*** Block opens ***
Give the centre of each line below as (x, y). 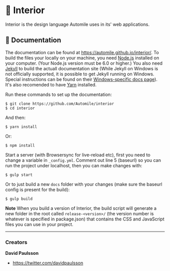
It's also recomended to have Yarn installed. (51, 84)
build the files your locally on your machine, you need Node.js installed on (82, 58)
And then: (15, 117)
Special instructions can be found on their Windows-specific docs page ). (81, 79)
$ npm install (20, 145)
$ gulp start (19, 175)
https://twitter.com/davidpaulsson (48, 263)
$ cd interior (20, 108)
*** Block closes ***
(Try it) Extract every line containing the string "installed" from the data above.

(Solution)
It's also recomended to have Yarn installed. (51, 84)
build the files your locally on your machine, you need Node.js installed on (82, 58)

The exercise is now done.